Paris  —  French bank Societe Generale overhauled its top ranks on Tuesday, announcing the departure of two deputy chief executives after its worst quarterly performance since the global financial crisis.

France's third-largest bank surprised investors with a €1.26bn quarterly loss on Monday, its worst since rogue trader Jerome Kerviel left a gaping hole in its accounts in 2008.

The latest loss has cranked up the pressure on CEO Frederic Oudea to turn the bank around and he has pledged to cut the bank's trading risk following a torrid quarter for markets triggered by the Covid-19 pandemic.

The bank is due to present a new strategy in the first half of next year and Oudea said that the management changes meant the bank could crack on with its preparations with a new generation of senior leaders.

“The goal is to prepare the strategic plan without delay,” he said.

“It seemed important to me to put together a team for the next few years both to confirm the rebound in the group's performance in the short term and, above all, to build for the future. It is a move that was long prepared and organised.”

French banks have been hit by big losses in equity derivatives during the health crisis, putting them on the back foot compared with most global rivals who have profited from a surge in trading volumes.

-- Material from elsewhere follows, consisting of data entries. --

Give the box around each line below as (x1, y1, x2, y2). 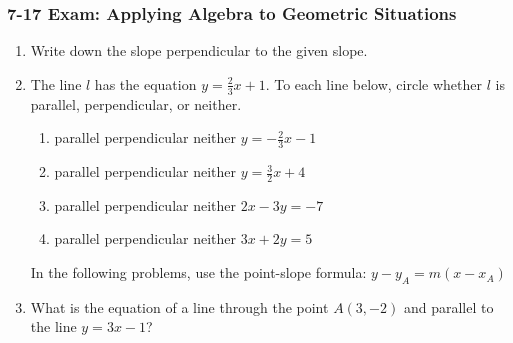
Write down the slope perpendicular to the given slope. (30, 40, 368, 61)
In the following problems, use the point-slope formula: (30, 262, 367, 283)
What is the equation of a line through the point (30, 296, 329, 317)
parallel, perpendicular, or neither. (30, 93, 242, 114)
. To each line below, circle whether (265, 73, 482, 94)
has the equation (94, 73, 197, 94)
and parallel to (403, 296, 494, 317)

Rival French lender Natixis said on Monday it was axing CEO  Francois Riahi after its second quarterly loss in a row and bringing in the finance chief from its parent company BPCE to overhaul its investment banking strategy.

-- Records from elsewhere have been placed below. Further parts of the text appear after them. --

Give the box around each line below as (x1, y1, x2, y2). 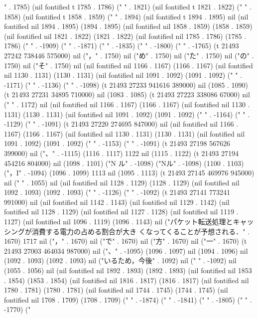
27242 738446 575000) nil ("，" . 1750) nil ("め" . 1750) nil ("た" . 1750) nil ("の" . (4, 50, 254, 60)
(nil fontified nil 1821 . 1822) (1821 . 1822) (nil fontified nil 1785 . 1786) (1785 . (4, 30, 247, 41)
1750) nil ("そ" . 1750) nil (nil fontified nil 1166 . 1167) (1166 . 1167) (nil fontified (4, 60, 253, 70)
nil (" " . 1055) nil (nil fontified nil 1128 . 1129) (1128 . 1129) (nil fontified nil (4, 177, 240, 187)
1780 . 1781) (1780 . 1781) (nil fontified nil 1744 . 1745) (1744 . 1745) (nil (4, 285, 228, 295)
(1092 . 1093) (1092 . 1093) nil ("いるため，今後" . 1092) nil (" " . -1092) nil (4, 255, 237, 266)
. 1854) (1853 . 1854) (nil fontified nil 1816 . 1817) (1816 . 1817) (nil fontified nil (4, 275, 249, 285)
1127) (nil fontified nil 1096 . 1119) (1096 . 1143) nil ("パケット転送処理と (4, 216, 233, 227)

Equity derivatives have traditionally been a source of pride for the French finance industry but unprecedented market volatility sparked by Covid-19 meant that equity trading revenues were almost wiped out in the first half of the year.

New generation

In Tuesday's reshuffle, SocGen cut the number of deputy chief executive roles to two from four and said it was creating deputy GM  roles for a new generation of leaders.

Deputy CEO Severin Cabannes, who oversees the investment bank, will retire at the end of 2020 while Philippe Heim, who was in charge of international markets, is leaving his deputy CEO role with immediate effect.

Slawomir Krupa, head of global banking and investor solutions for the bank's North American operations, will become deputy GM and head of global banking and investor solutions globally from 2021.

The wide-ranging changes will also see Philippe Aymerich, deputy CEO and head of the French retail banking divisions, take on responsibility for all of the lender's international retail banking and consumer credit activities.

Oudea, whose mandate expires in 2023, said the changes did not mean there had been any acceleration in the bank's succession planning.

“We decided to promote a generation of leaders who have a strong sense of execution and have shown it in their careers,” Oudea said. “There is no acceleration (of the succession plan), it is an organised, structured preparation”.

Oudea also said the bank needed to create more synergies between its retail banking activities and that required significant investment.

“The idea is to set up a structure that allows us to gradually pool the maximum amount of resources,” Oudea said.

The bank said on Monday that a review of its structured products business that suffered during the Covid-19 crisis would lead to a drop in revenue of between €200m to €250m.

Oudea said that its markets division, which includes structured products trading, was likely to contribute a smaller proportion of its investment banking revenue in the future while there would be some growth in financing and transaction banking.